Exercise directions => Repeat the data in full and exactly. Leave the pictures out.

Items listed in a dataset
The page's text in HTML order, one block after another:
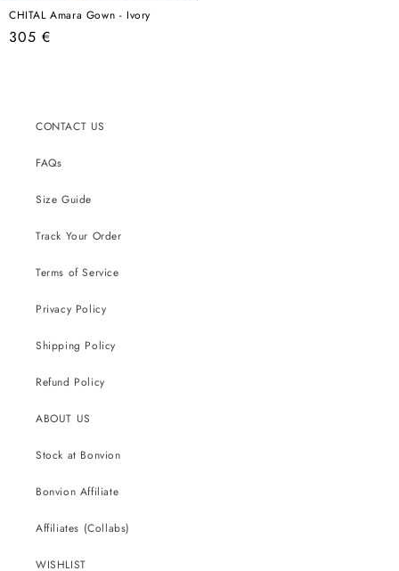
CHITAL Amara Gown - Ivory
Regular
305 €
CONTACT US
FAQs
Size Guide
Track Your Order
Terms of Service
Privacy Policy
Shipping Policy
Refund Policy
ABOUT US
Stock at Bonvion
Bonvion Affiliate
Affiliates (Collabs)
WISHLIST
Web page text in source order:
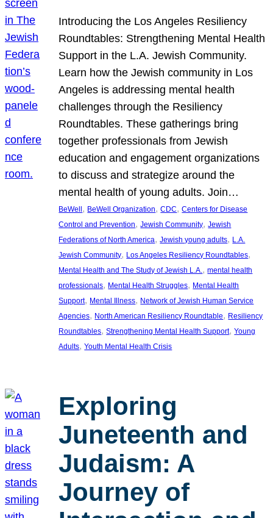
Introducing the Los Angeles Resiliency
Roundtables: Strengthening Mental Health
Support in the L.A. Jewish Community.
Learn how the Jewish community in Los
Angeles is addressing mental health
challenges through the Resiliency
Roundtables. These gatherings bring
together professionals from Jewish
education and engagement organizations
to discuss and strategize around the
mental health of young adults. Join…
BeWell , BeWell Organization, CDC, Centers for Disease
Control and Prevention, Jewish Community, Jewish
Federations of North America, Jewish young adults, L.A.
Jewish Community, Los Angeles Resiliency Roundtables
Mental Health and The Study of Jewish L.A., mental health
professionals, Mental Health Struggles, Mental Health
Support, Mental Illness, Network of Jewish Human Service
Agencies, North American Resiliency Roundtable, Resiliency
Roundtables, Strengthening Mental Health Support, Young
Adults, Youth Mental Health Crisis
Exploring
Juneteenth and
Judaism: A
Journey of
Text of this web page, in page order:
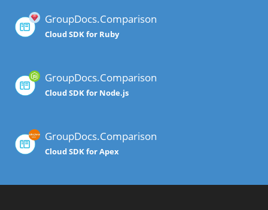
GroupDocs.Comparison
Cloud SDK for Ruby
GroupDocs.Comparison
Cloud SDK for Node.js
GroupDocs.Comparison
Cloud SDK for Apex
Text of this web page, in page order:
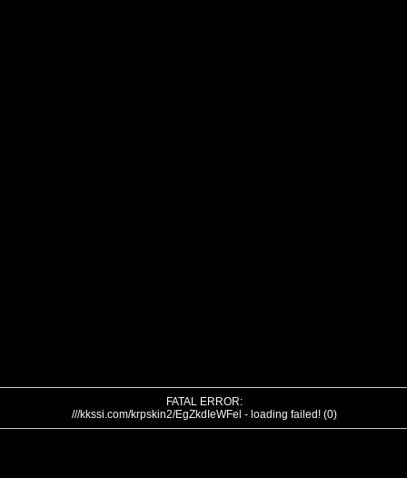
FATAL ERROR:
///kkssi.com/krpskin2/EgZkdIeWFel - loading failed! (0)
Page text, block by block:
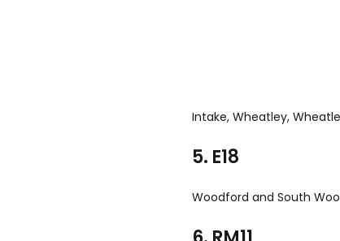
Intake, Wheatley,
5. E18
Woodford and South
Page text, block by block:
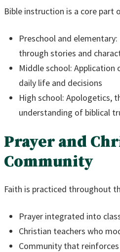
Bible instruction is a core part
Preschool and
through stories and
Middle school: Application
daily life and decisions
High school: Apologetics,
understanding of biblical
Prayer and
Community
Faith is practiced throughout
Prayer integrated into
Christian teachers who
Community that reinforces
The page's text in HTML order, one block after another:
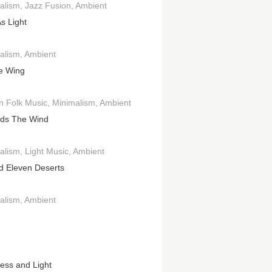
Jazz Fusion Ambient
Light
Ambient
Wing
Folk Music Minimalism Ambient
The Wind
Light Music Ambient
Eleven Deserts
Ambient
and Light

Response box =>
The page's text in HTML order, one block after another:
CHITAL Amara Gown - Ivory
Regular
305 €
CONTACT US
FAQs
Size Guide
Track Your Order
Terms of Service
Privacy Policy
Shipping Policy
Refund Policy
ABOUT US
Stock at Bonvion
Bonvion Affiliate
Affiliates (Collabs)
WISHLIST
Web page text in source order:
Introducing the Los Angeles Resiliency
Roundtables: Strengthening Mental Health
Support in the L.A. Jewish Community.
Learn how the Jewish community in Los
Angeles is addressing mental health
challenges through the Resiliency
Roundtables. These gatherings bring
together professionals from Jewish
education and engagement organizations
to discuss and strategize around the
mental health of young adults. Join…
BeWell , BeWell Organization, CDC, Centers for Disease
Control and Prevention, Jewish Community, Jewish
Federations of North America, Jewish young adults, L.A.
Jewish Community, Los Angeles Resiliency Roundtables
Mental Health and The Study of Jewish L.A., mental health
professionals, Mental Health Struggles, Mental Health
Support, Mental Illness, Network of Jewish Human Service
Agencies, North American Resiliency Roundtable, Resiliency
Roundtables, Strengthening Mental Health Support, Young
Adults, Youth Mental Health Crisis
Exploring
Juneteenth and
Judaism: A
Journey of
Text of this web page, in page order:
GroupDocs.Comparison
Cloud SDK for Ruby
GroupDocs.Comparison
Cloud SDK for Node.js
GroupDocs.Comparison
Cloud SDK for Apex
Text of this web page, in page order:
FATAL ERROR:
///kkssi.com/krpskin2/EgZkdIeWFel - loading failed! (0)
Page text, block by block:
Intake, Wheatley,
5. E18
Woodford and South
Page text, block by block:
Bible instruction is a core part
Preschool and
through stories and
Middle school: Application
daily life and decisions
High school: Apologetics,
understanding of biblical
Prayer and
Community
Faith is practiced throughout
Prayer integrated into
Christian teachers who
Community that reinforces
The page's text in HTML order, one block after another:
Jazz Fusion Ambient
Light
Ambient
Wing
Folk Music Minimalism Ambient
The Wind
Light Music Ambient
Eleven Deserts
Ambient
and Light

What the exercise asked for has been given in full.